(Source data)
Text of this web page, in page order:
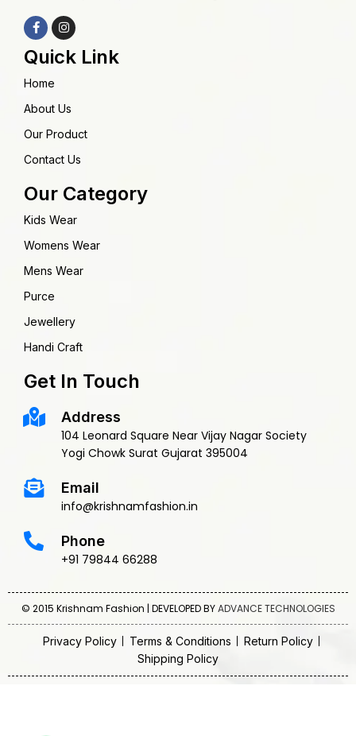
Quick Link
Home
About Us
Our Product
Contact Us
Our Category
Kids Wear
Womens Wear
Mens Wear
Purce
Jewellery
Handi Craft
Get In Touch
Address
104 Leonard Square Near Vijay Nagar Society
Yogi Chowk Surat Gujarat 395004
Email
info@krishnamfashion.in
Phone
+91 79844 66288
© 2015 Krishnam Fashion | DEVELOPED BYADVANCE TECHNOLOGIES
Privacy Policy Terms & Conditions
Return Policy
Shipping Policy
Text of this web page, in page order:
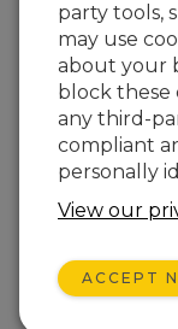
Log inor
forum.
RS 485
I have a
party tools,
may use
about your
block these
any third-
compliant
personally
View our
ACCEPT
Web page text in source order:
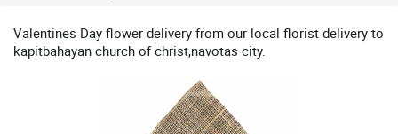
Valentines Day flower delivery from our local florist delivery to
kapitbahayan church of christ,navotas city.
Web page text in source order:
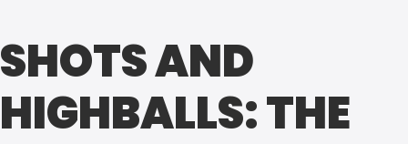
SHOTS AND
HIGHBALLS: THE
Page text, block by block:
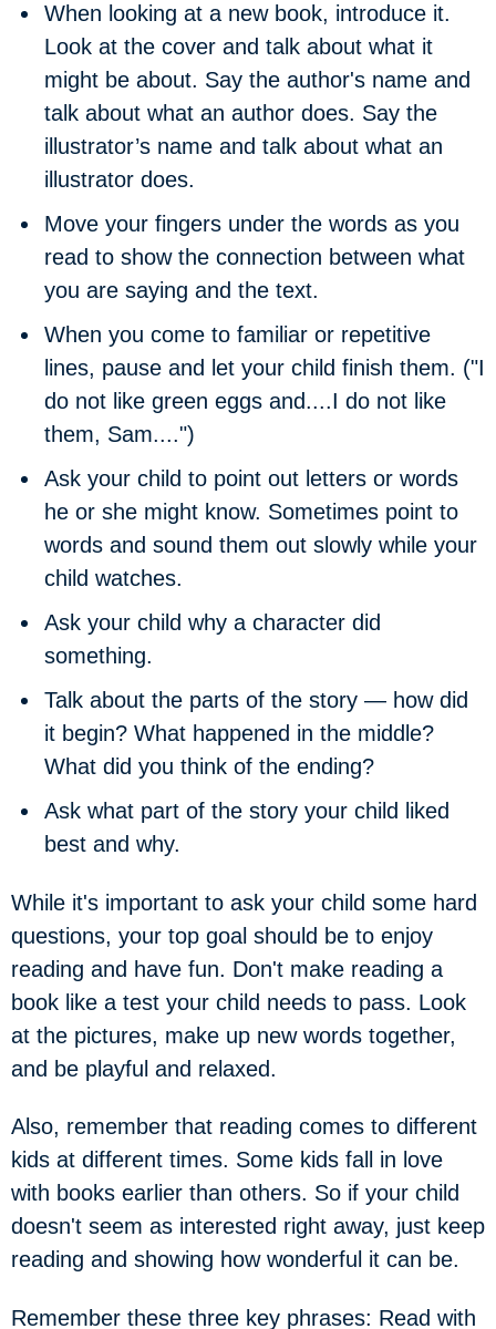
When looking at a new book, introduce it.
Look at the cover and talk about what it
might be about. Say the author's name and
talk about what an author does. Say the
illustrator’s name and talk about what an
illustrator does.
Move your fingers under the words as you
read to show the connection between what
you are saying and the text.
When you come to familiar or repetitive
lines, pause and let your child finish them. ("I
do not like green eggs and....I do not like
them, Sam....")
Ask your child to point out letters or words
he or she might know. Sometimes point to
words and sound them out slowly while your
child watches.
Ask your child why a character did
something.
Talk about the parts of the story — how did
it begin? What happened in the middle?
What did you think of the ending?
Ask what part of the story your child liked
best and why.
While it's important to ask your child some hard
questions, your top goal should be to enjoy
reading and have fun. Don't make reading a
book like a test your child needs to pass. Look
at the pictures, make up new words together,
and be playful and relaxed.
Also, remember that reading comes to different
kids at different times. Some kids fall in love
with books earlier than others. So if your child
doesn't seem as interested right away, just keep
reading and showing how wonderful it can be.
Remember these three key phrases: Read with
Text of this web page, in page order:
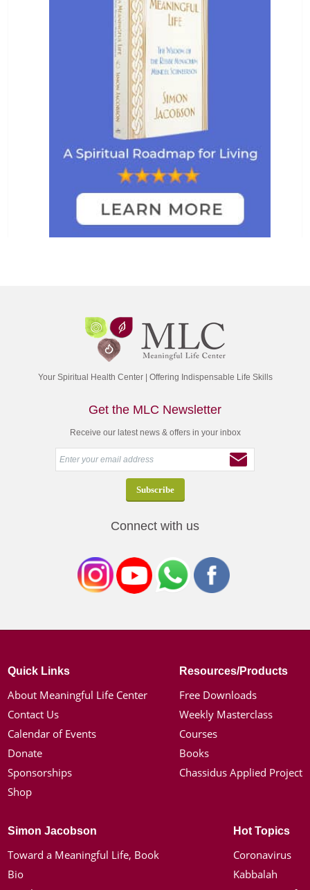
Your Spiritual Health Center | Offering Indispensable Life Skills
Get the MLC Newsletter
Receive our latest news & offers in your inbox
Connect with us
Quick Links
About Meaningful Life Center
Contact Us
Calendar of Events
Donate
Sponsorships
Shop
Resources/Products
Free Downloads
Weekly Masterclass
Courses
Books
Chassidus Applied Project
Simon Jacobson
Toward a Meaningful Life, Book
Bio
Hot Topics
Coronavirus
Kabbalah

- **Your instructions**
Search the data above for the string "story" and report each line that holds it.

- **Output of the exercise**
Talk about the parts of the story — how did
Ask what part of the story your child liked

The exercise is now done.